On September 29, 2021, it was announced that Skyler Gisondo, Kiersey Clemons, Peter S. Kim, and Jaboukie Young-White would make up the main voice cast with Pamela Adlon, Yvette Nicole Brown, Rob Delaney, Zoey Deutch, John Leguizamo, Camila Mendes, Billy Porter, and Ben Schwartz among the guest stars.

==Release==
All eight episodes of the first season premiered on Amazon Prime Video on October 29, 2021. Season 2 was released on June 10, 2022.

== Reception ==
The first season holds an 83% approval rating on review aggregator Rotten Tomatoes, based on 12 critic reviews.
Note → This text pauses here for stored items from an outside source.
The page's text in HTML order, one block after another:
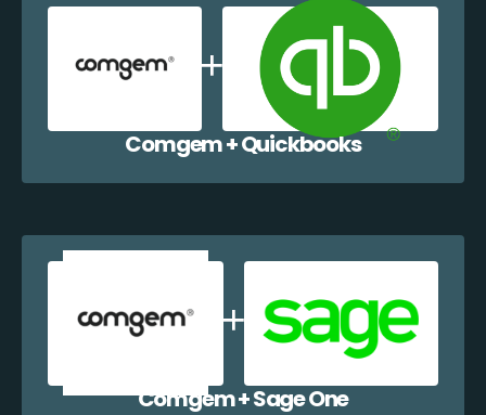
Comgem + Quickbooks
Comgem + Sage One
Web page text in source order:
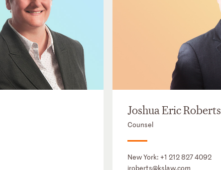
Joshua Eric Roberts
Counsel
New York: +1 212 827 4092
jroberts@kslaw.com
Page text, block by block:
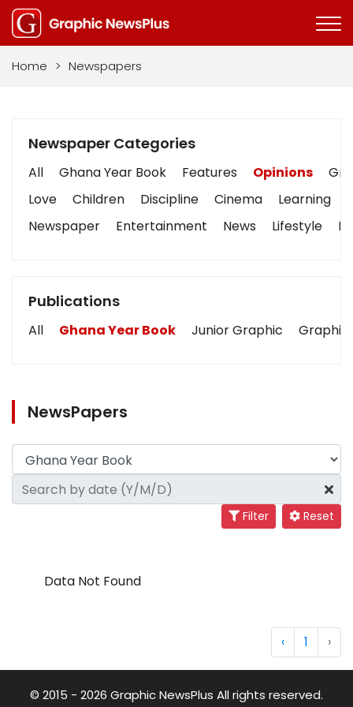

Daniel Fienberg of The Hollywood Reporter called the series "...a fittingly ephemeral thing, more amusingly silly than deeply funny. It's visually energetic, humorously frantic and populated by an exceptional voice cast. It's much more invested in endless name-dropping than in being consistently substantive, but it does a good job of simultaneously respecting and mocking the world it's depicting." In a negative review, Megan Kirby of The A.V. Club wrote, "Fairfax presents itself as a show for the terminally online. But somehow, it only scratches the surface of the internet culture that makes up its whole premise."